Directions: Each line in the material below must be transcribed exactly; no picture belongs in the copy.

The records:
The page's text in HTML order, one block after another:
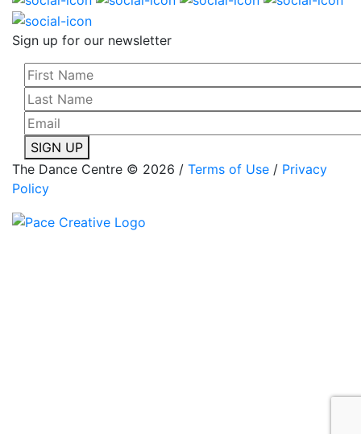
Sign up for our newsletter
SIGN UP
The Dance Centre © 2026 / Terms of Use / Privacy
Policy
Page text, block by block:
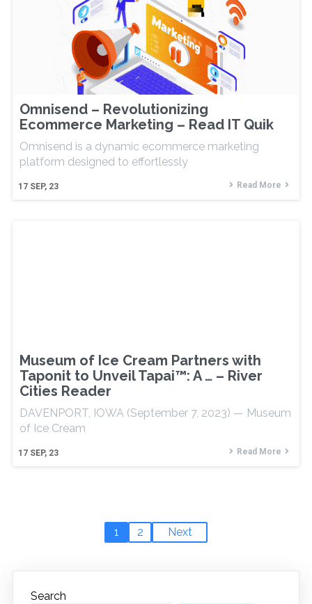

Answer for the task:
The page's text in HTML order, one block after another:
Sign up for our newsletter
SIGN UP
The Dance Centre © 2026 / Terms of Use / Privacy
Policy
Page text, block by block:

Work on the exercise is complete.